Day v. Abbott

15 Vt. 632 | Vt. | 1843

The opinion of the court was delivered by

Williams, Ch. J.

This action was commenced in February, 1840, before the Revised Statutes went into operation. It is an action on book, and, after the account had been adjusted by auditors, the defendant plead in offset a judgment in his favor against the plaintiff, Day, recovered in April, 1837, on which was due, at the time the plea was filed, the sum of two hundred and ten dollars and thirty cents. To this plea the plaintiff replies that, before the commencement of this suit, Abbott, the defendant, was indebted to Chapin Keith in the sum of twm hundred dollars, and to secure Keith for what was then due, and what should thereafter be due him from Abbott, he assigned and transferred the judgment to Keith, of which Keith, having the execution which *635issued on the judgment in his possession, notified the plaintiff, Day, before the commencement of this suit; and that, on the 20th of June, 1841, he, Abbott, also assigned to one Towne the same judgment, to secure him for a debt of forty-five dollars which he, Abbott, owed Towne, of which, also, notice was given to Day. To this replication there is a demurrer.

At the time this suit was commenced, no provision was made by the statute authorizing a plea in offset in an action on book; and, from the mode of proceeding in such action, no such plea could be received. Provision was made, in other actions, where the defendant had an unliquidated account, that he might file a declaration on book and have the account liquidated, and then plead the sum, ascertained to be due, in offset. We are not prepared to say that the Revised Statutes, on this subject, could have any effect on actions then pending. When this suit was commenced, the plaintiff was not liable to be defeated by a plea in offset; and it is not readily perceived that the legislature could enable a party to avail himself of a defence, in a pending suit, which he could not have done prior to, and except by, the legislative enactment. But waiving the consideration of this question, we think the replication is a complete and sufficient answer to the plea in offset.

The object of the plea is to enable Abbott to obtain satisfaction of the judgment against Day out of the money found due from him to Day in the present action, and thus to collect and appropriate to his own use the judgment which he has once transferred and assigned to others, his creditors.
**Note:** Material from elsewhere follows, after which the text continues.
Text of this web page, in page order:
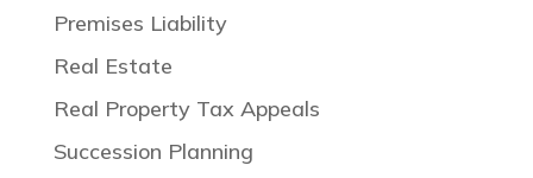
Premises Liability
Real Estate
Real Property Tax Appeals
Succession Planning

It is now well settled that courts of law, as well as courts of equity, will protect the rights of an assignee of a chose in action, and will not permit a person, after he has assigned a chose in action for a valuable consideration, to defeat it by any discharge which he may give; and, as a consequence of this, they will not permit a defendant to avail himself of any defence arising from any transaction between him and the plaintiff, or any discharge from the plaintiff, executed after the assignment. In the case of Legh v. Legh, 1 Bos. & Pul. 447, the court would not permit a defendant to plead a discharge from the nominal plaintiff, who had assigned the demand ; and in the case of Winch v. Keely, 1 Term R. 619, *636where the bankruptcy of the plaintiff was plead in bar, a replication, setting forth that the suit, though in the name of the original party to the contract, was in reality for the benefit of another, was sustained. When the interest of the assignee cannot be given in evidence under the general issue, and in no other way can the interest of the assignee be protected, except by a replication, setting forth the transfer and assignment, such replication is good. The replication is, therefore, good in substance. It sets forth that Abbott had assigned the judgment, and had ceased to have any equitable interest therein. Day could not, after notice, avail himself of any defence thereafter to arise from any transaction between him and Abbott.

The state of the indebtedness between Abbott and Keith was not a subject to be investigated by Day. If Abbott had assigned his whole interest in the judgment, of which notice was given to Day, it was not necessary for Day to allege in his replication, that Keith or Towne had any interest in the judgment, at the time the plea was filed other than is alleged in the replication. If the judgment had ceased to belong to the assignee, and had been re-invested in Abbott, he should have set that forth, in a rejoinder.

The only question remaining is, whether the replication is ill for duplicity. Duplicity in a plea is fatal on a demurrer. Surplusage is not, though it may sometimes embarrass the party by requiring him to prove facts set forth, which would otherwise be immaterial. The weight of authorities is, that matters immaterial cannot operate to make a plea double. I am rather inclined to the opinion, that the statement of the assignment to Towne was immaterial and surplusage. But as Abbott may be considered as having a remaining interest in the judgment, after the assignment to Keith, of ten dollars, the two assignments may be considered as one entire transaction, parting with his whole interest in the judgment, and both together, as constituting one connected and entire proposition. In either view, the replication is not liable to the objections raised against it. The other special causes of demurrer have not been urged in argument, and do not appear to be substantial. The objections to the plea in offset are considered as fatal. The judgment of the county court is re*637versed, and judgment must be entered that the replication is sufficient, and for the plaintiff to recover the sum found due by the auditor.